> _TO DO_
Starting at the first line and ending at the one with "full package name. (52, 188)", give the lines of the listing again exactly, and nothing else; skip the pictures.

+++ MATERIAL PROVIDED +++

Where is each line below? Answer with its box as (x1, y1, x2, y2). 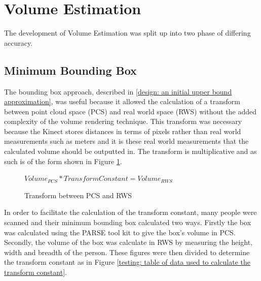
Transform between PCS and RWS (24, 190, 132, 200)
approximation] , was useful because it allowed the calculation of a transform (4, 96, 240, 107)
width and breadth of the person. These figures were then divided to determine (4, 246, 250, 257)
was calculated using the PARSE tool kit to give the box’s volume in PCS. (4, 227, 236, 237)
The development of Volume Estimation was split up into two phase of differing (4, 27, 251, 38)
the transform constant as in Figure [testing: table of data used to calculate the (4, 257, 251, 267)
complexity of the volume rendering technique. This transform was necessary (4, 116, 242, 127)
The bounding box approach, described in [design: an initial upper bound (4, 86, 232, 97)
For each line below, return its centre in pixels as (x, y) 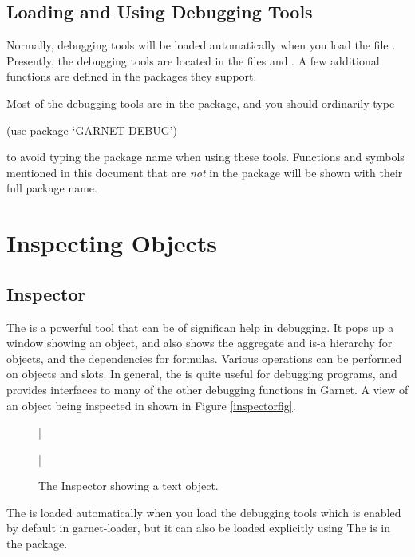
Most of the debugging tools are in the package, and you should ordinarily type (201, 103)
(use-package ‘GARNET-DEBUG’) (92, 130)
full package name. (52, 188)
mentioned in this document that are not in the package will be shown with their (205, 172)
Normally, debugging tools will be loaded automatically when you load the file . (201, 45)
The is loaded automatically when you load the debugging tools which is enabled (204, 512)
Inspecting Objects (112, 243)
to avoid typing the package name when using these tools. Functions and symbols (206, 157)
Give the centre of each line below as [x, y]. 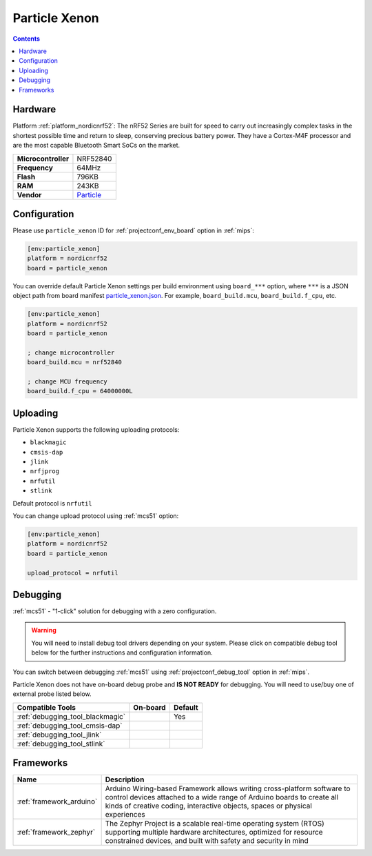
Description [125, 779]
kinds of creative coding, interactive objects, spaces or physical [209, 806]
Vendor [29, 195]
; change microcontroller [71, 352]
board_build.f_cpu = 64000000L [80, 391]
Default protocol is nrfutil [52, 503]
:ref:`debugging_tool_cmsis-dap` [70, 726]
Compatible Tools [46, 707]
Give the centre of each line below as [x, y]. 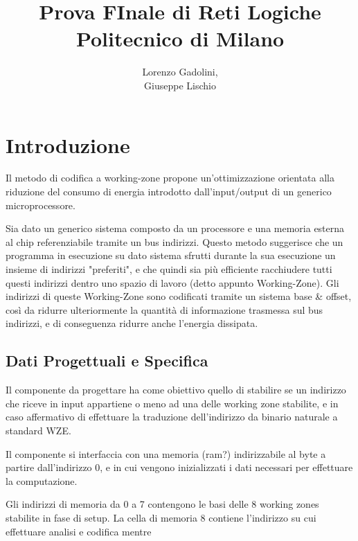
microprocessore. [41, 205]
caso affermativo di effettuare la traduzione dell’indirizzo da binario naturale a [172, 417]
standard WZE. [38, 430]
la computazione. [42, 480]
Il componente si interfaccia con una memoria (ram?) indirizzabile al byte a [166, 453]
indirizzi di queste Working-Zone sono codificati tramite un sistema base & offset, [179, 296]
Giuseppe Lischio [180, 85]
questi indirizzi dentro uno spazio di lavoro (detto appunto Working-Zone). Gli [172, 282]
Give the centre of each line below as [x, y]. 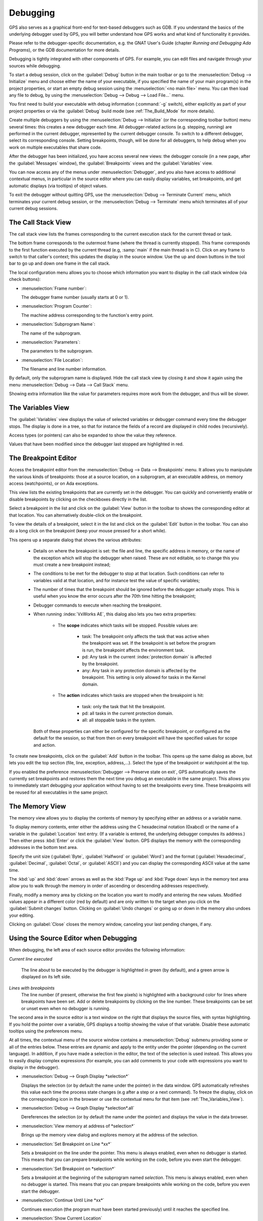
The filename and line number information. [64, 369]
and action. [45, 745]
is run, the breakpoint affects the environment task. [133, 650]
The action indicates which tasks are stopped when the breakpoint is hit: [131, 695]
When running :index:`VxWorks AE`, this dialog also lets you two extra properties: [115, 614]
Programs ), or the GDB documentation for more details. [65, 50]
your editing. [22, 915]
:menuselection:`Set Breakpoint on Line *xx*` [66, 1144]
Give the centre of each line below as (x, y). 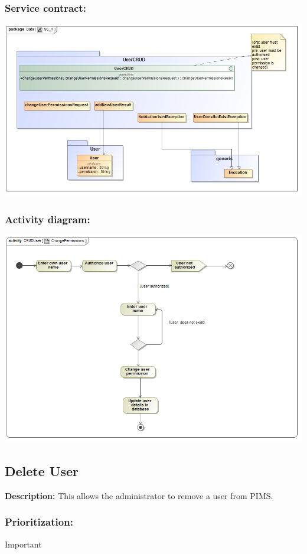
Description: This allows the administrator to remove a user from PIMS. (139, 495)
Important (23, 544)
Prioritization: (39, 522)
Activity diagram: (48, 219)
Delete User (42, 471)
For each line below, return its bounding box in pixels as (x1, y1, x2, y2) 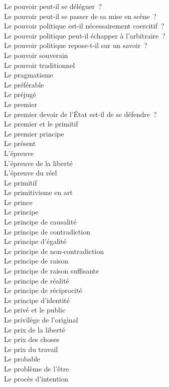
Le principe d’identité (4, 294, 70, 305)
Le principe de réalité (4, 275, 69, 285)
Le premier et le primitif (4, 118, 78, 129)
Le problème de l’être (4, 363, 69, 373)
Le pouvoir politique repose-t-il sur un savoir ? (4, 40, 148, 50)
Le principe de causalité (4, 216, 77, 227)
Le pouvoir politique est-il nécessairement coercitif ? (4, 20, 165, 31)
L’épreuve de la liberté (4, 157, 73, 168)
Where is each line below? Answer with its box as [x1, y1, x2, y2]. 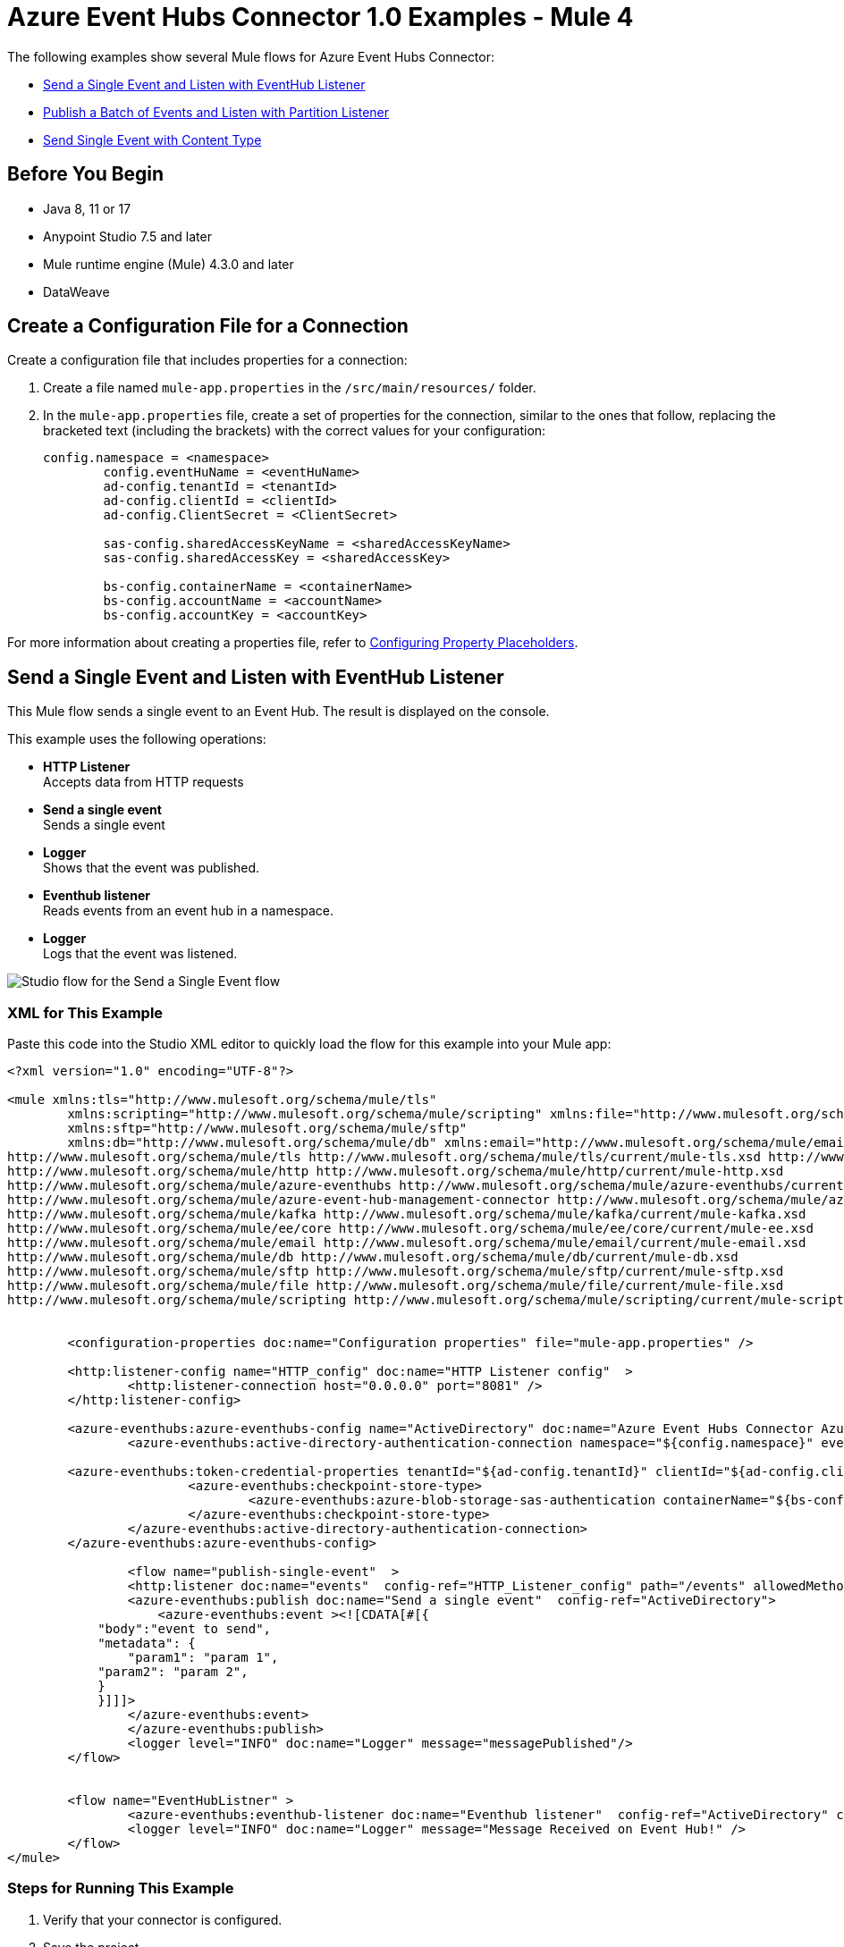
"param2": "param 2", [97, 1665, 249, 1680]
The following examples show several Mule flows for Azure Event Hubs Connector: [7, 48, 495, 64]
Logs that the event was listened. [43, 946, 238, 962]
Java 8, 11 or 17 [43, 200, 131, 216]
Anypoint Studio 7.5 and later [43, 228, 212, 244]
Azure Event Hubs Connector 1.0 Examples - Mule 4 [7, 2, 634, 32]
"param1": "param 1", [127, 1650, 279, 1665]
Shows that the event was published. [43, 860, 260, 876]

+++

> _EXPECTED OUTPUT_
Where is each line below? Answer with its box as (x1, y1, x2, y2). 
Transform between PCS and RWS (24, 190, 132, 200)
approximation] , was useful because it allowed the calculation of a transform (4, 96, 240, 107)
width and breadth of the person. These figures were then divided to determine (4, 246, 250, 257)
was calculated using the PARSE tool kit to give the box’s volume in PCS. (4, 227, 236, 237)
The development of Volume Estimation was split up into two phase of differing (4, 27, 251, 38)
the transform constant as in Figure [testing: table of data used to calculate the (4, 257, 251, 267)
complexity of the volume rendering technique. This transform was necessary (4, 116, 242, 127)
The bounding box approach, described in [design: an initial upper bound (4, 86, 232, 97)
For each line below, return its centre in pixels as (x, y) 
Most of the debugging tools are in the package, and you should ordinarily type (201, 103)
(use-package ‘GARNET-DEBUG’) (92, 130)
full package name. (52, 188)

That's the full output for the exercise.